ABOUT THIS EXERCISE:
Whenever a line below mentions the word "mydlink", that line should be copied.
*** RECORDED INFORMATION Section Begins ***
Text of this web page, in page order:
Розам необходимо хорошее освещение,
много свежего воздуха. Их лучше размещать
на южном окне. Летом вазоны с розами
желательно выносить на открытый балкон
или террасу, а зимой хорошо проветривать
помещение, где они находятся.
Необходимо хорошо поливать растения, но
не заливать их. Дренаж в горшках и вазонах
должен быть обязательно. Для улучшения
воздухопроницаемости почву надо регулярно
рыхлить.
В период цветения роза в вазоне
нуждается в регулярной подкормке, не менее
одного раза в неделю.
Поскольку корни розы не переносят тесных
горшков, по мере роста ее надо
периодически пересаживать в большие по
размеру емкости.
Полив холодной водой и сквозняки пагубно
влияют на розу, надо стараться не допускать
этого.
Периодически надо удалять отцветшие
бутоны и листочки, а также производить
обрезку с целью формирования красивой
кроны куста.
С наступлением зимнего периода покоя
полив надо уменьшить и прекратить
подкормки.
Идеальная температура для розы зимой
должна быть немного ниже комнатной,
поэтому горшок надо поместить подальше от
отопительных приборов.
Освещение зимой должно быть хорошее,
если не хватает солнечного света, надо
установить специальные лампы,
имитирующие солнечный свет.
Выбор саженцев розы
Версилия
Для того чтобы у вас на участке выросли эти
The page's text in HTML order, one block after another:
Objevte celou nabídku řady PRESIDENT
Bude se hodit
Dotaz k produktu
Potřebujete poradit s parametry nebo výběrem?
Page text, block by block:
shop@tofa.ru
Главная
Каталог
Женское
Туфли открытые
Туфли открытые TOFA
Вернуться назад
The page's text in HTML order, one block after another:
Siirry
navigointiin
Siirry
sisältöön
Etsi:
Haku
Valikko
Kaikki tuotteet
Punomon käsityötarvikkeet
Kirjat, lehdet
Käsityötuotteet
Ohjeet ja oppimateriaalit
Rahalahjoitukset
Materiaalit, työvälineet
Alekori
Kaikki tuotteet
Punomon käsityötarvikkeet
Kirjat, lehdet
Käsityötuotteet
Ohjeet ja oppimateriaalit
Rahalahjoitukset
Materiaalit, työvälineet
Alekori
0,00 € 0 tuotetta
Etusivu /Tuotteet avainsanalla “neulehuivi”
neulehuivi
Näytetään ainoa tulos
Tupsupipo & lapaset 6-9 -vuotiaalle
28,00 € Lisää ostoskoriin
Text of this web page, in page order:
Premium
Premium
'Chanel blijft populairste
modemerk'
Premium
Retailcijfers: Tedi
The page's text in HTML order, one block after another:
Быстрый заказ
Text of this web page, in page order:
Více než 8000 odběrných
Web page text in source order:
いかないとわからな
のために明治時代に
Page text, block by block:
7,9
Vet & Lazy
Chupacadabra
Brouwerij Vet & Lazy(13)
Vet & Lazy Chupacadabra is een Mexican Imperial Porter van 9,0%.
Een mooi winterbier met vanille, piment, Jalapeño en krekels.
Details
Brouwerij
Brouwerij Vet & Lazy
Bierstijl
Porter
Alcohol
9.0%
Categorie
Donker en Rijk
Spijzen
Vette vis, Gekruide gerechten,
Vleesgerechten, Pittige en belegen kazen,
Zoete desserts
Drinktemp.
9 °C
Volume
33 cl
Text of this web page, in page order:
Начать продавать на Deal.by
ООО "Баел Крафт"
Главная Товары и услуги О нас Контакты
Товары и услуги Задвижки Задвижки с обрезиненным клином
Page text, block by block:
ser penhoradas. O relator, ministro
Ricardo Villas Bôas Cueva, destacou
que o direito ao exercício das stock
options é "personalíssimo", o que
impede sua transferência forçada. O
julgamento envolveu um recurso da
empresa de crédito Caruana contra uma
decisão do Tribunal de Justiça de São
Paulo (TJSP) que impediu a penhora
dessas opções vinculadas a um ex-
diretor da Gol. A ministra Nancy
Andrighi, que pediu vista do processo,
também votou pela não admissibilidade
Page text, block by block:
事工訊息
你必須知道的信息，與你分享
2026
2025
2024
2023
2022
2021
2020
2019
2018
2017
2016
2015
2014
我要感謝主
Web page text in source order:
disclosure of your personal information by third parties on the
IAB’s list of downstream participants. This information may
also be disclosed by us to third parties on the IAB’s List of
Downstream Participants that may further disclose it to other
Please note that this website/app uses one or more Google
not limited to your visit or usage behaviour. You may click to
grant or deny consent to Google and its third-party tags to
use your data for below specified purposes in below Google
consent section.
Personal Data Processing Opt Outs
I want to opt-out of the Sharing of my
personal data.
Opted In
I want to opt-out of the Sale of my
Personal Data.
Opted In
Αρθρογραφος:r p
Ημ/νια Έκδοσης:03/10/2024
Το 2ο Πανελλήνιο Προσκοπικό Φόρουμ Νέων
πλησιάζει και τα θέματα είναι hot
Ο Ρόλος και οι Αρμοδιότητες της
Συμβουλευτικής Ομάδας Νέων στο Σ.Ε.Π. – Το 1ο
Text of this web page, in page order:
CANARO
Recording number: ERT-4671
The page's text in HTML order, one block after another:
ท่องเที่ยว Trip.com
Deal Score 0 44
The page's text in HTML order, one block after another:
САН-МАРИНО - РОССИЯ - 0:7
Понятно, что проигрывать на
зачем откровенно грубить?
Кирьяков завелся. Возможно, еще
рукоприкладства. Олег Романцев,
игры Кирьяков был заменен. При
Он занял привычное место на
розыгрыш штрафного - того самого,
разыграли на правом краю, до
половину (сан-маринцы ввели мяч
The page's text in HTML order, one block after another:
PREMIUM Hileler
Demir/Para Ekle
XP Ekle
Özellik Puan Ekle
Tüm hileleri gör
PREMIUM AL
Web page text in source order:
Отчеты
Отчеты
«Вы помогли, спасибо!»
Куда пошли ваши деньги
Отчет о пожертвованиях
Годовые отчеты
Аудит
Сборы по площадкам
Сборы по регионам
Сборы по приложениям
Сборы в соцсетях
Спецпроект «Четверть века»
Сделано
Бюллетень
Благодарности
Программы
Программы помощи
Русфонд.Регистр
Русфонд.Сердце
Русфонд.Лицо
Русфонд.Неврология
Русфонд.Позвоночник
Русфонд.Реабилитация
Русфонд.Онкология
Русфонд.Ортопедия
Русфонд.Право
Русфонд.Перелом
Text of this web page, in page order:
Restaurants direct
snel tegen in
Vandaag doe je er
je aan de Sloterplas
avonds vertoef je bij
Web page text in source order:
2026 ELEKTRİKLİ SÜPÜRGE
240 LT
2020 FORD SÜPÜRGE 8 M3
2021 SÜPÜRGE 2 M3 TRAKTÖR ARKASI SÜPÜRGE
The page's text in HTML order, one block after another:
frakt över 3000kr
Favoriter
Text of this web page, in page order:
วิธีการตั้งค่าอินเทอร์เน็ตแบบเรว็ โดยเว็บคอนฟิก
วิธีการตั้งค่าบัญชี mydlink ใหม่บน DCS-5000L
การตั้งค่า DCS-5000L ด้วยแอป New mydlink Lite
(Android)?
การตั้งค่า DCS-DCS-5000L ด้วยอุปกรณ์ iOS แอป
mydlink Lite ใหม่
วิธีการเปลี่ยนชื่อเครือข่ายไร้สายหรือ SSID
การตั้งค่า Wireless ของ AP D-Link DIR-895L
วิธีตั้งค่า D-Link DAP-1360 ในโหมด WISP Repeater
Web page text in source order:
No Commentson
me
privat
*** RECORDED INFORMATION Section Ends ***
EXPECTED OUTPUT:
วิธีการตั้งค่าบัญชี mydlink ใหม่บน DCS-5000L
การตั้งค่า DCS-5000L ด้วยแอป New mydlink Lite
mydlink Lite ใหม่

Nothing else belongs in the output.